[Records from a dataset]
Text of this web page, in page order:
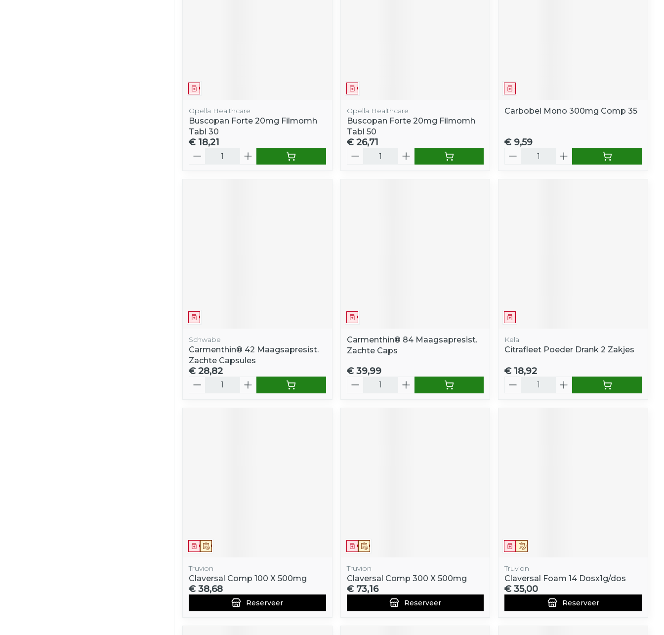
Geneesmiddel
Opella Healthcare
Buscopan Forte 20mg Filmomh
Tabl 30
€ 18,21
Geneesmiddel
Opella Healthcare
Buscopan Forte 20mg Filmomh
Tabl 50
€ 26,71
Geneesmiddel
Carbobel Mono 300mg Comp 35
€ 9,59
Geneesmiddel
Schwabe
Carmenthin® 42 Maagsapresist.
Zachte Capsules
€ 28,82
Geneesmiddel
Carmenthin® 84 Maagsapresist.
Zachte Caps
€ 39,99
Geneesmiddel
Kela
Citrafleet Poeder Drank 2 Zakjes
€ 18,92
Op voorschrift
Geneesmiddel
Truvion
Claversal Comp 100 X 500mg
€ 38,68
Reserveer
Op voorschrift
Geneesmiddel
Truvion
Claversal Comp 300 X 500mg
€ 73,16
Reserveer
Op voorschrift
Geneesmiddel
Truvion
Claversal Foam 14 Dosx1g/dos
€ 35,00
Reserveer
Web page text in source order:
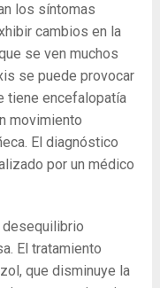
los síntomas
cambios en la
se ven muchos
se puede provocar
tiene encefalopatía
movimiento
El diagnóstico
por un médico
desequilibrio
El tratamiento
que disminuye la
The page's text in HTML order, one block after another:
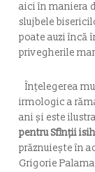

What the task asks = Please restate each entry exactly, but drop any picture it holds.

Solution for this task =
Text of this web page, in page order:
Geneesmiddel
Opella Healthcare
Buscopan Forte 20mg Filmomh
Tabl 30
€ 18,21
Geneesmiddel
Opella Healthcare
Buscopan Forte 20mg Filmomh
Tabl 50
€ 26,71
Geneesmiddel
Carbobel Mono 300mg Comp 35
€ 9,59
Geneesmiddel
Schwabe
Carmenthin® 42 Maagsapresist.
Zachte Capsules
€ 28,82
Geneesmiddel
Carmenthin® 84 Maagsapresist.
Zachte Caps
€ 39,99
Geneesmiddel
Kela
Citrafleet Poeder Drank 2 Zakjes
€ 18,92
Op voorschrift
Geneesmiddel
Truvion
Claversal Comp 100 X 500mg
€ 38,68
Reserveer
Op voorschrift
Geneesmiddel
Truvion
Claversal Comp 300 X 500mg
€ 73,16
Reserveer
Op voorschrift
Geneesmiddel
Truvion
Claversal Foam 14 Dosx1g/dos
€ 35,00
Reserveer
Web page text in source order:
los síntomas
cambios en la
se ven muchos
se puede provocar
tiene encefalopatía
movimiento
El diagnóstico
por un médico
desequilibrio
El tratamiento
que disminuye la
The page's text in HTML order, one block after another:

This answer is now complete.